Dataset records
▼

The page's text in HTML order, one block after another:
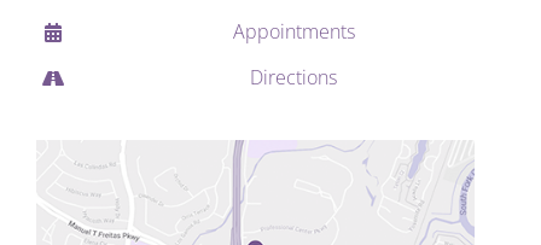
Appointments
Directions
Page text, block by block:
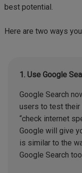
best potential.
Here are two ways
1. Use Google
Google Search
users to test their
“check internet
Google will give
is similar to the
Google Search

▲

The entries above need to be printed again exactly; please exclude all pictures.

The page's text in HTML order, one block after another:
Appointments
Directions
Page text, block by block:
best potential.
Here are two ways
1. Use Google
Google Search
users to test their
“check internet
Google will give
is similar to the
Google Search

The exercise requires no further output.